Last week, President Bush spoke at the UN summit, held primarily to discuss the progress of the MDG. In the shadow of the UN Human Development Report—which reported that the world's richest 500 individuals have an income greater than the world's poorest 416 million; that 54 nations are poorer now than they were in 1990; that life expectancy has fallen in 34 countries; that the populations of 21 countries are hungrier now than they were in 1990; that in 14 countries more children are dying before the age of five; that primary school enrollment is declining in 12 nations—the leader of the free world urged the United Nations to support the American people's march to spread democracy because this march "is an exciting opportunity" for the world. If this miserable record of widening divide between rich and poor is a march to spread democracy, I'd like to know what its opposite looks like!
So, judging by their response, did the 150 heads of state, who listened with deafening silence to the US bromides and cliches! Members of Bush's entourage solemnly and reportedly declared to anyone who cared to listen that it was traditional among members of this type of audience not to interrupt orators with applause, but "traditional" or not, the wonder of it was they didn't break out in laughter—or tears! When Bush demanded that member nations approve his little democratizing venture in Iraq, the silence became ominous. Perhaps the little man had not heard of the day's death toll from Iraq? Over 150 people had been killed in Baghdad, most of them bricklayers waiting on line to apply for jobs, in a country with over 60 percent unemployment.

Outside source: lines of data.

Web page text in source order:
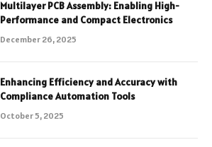
Multilayer PCB Assembly: Enabling High-
Performance and Compact Electronics
December 26, 2025
Enhancing Efficiency and Accuracy with
Compliance Automation Tools
October 5, 2025
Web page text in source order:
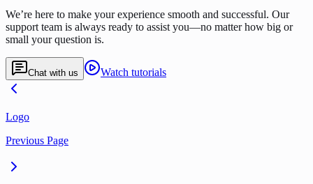
We’re here to make your experience smooth and successful. Our
support team is always ready to assist you—no matter how big or
small your question is.
Chat with us Watch tutorials
Logo
Previous Page

Most Americans (55 percent) do not believe, according to the Gallup International Voice of the People Poll (2005), that their country is governed by the will of the people. In this they are in tune with the rest of the world. Across the planet, 65 percent of the people believe their governments do not express their will. In Europe the percentage is 82. But unlike Europe where the percentage is dismal, US people are second to Africa in believing that more power should be given to religious leaders! Ironically, for a country babbling of family values, and uniquely for the globe, US people cite the family as the least influential institution in their decision-making considerations. In the US, the number of people who say a soldier or policeman has the most influence over their decisions is well above global average. You could say this is either a militarized mentality or a scared one. Self-determination, it ain't.

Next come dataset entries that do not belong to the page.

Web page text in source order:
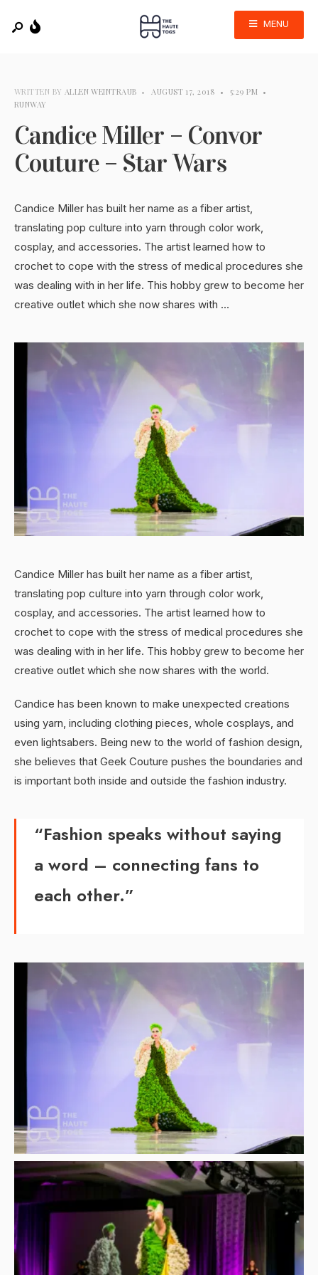
MENU
WRITTEN BY ALLEN WEINTRAUB • AUGUST 17, 2018 • 5:29 PM •
RUNWAY
Candice Miller – Convor
Couture – Star Wars
Candice Miller has built her name as a fiber artist,
translating pop culture into yarn through color work,
cosplay, and accessories. The artist learned how to
crochet to cope with the stress of medical procedures she
was dealing with in her life. This hobby grew to become her
creative outlet which she now shares with …
Candice Miller has built her name as a fiber artist,
translating pop culture into yarn through color work,
cosplay, and accessories. The artist learned how to
crochet to cope with the stress of medical procedures she
was dealing with in her life. This hobby grew to become her
creative outlet which she now shares with the world.
Candice has been known to make unexpected creations
using yarn, including clothing pieces, whole cosplays, and
even lightsabers. Being new to the world of fashion design,
she believes that Geek Couture pushes the boundaries and
is important both inside and outside the fashion industry.
“Fashion speaks without saying
a word – connecting fans to
each other.”

So, Americans, whose politicians congratulate themselves in exporting democracy, have little confidence in enjoying it at home, while a dangerous number of them crave theocracy. I would say this is a people in crisis. And until they can sort it all out, they had better start thinking that "the rich will do anything for the poor, except get off their backs," according to the unmentionable political philosopher, who the likes of George Bush would rightly define as his scourge. For George Bush and the ruling elites the goal is clear: to maintain the status quo. It is time for ordinary Americans to decide what's theirs.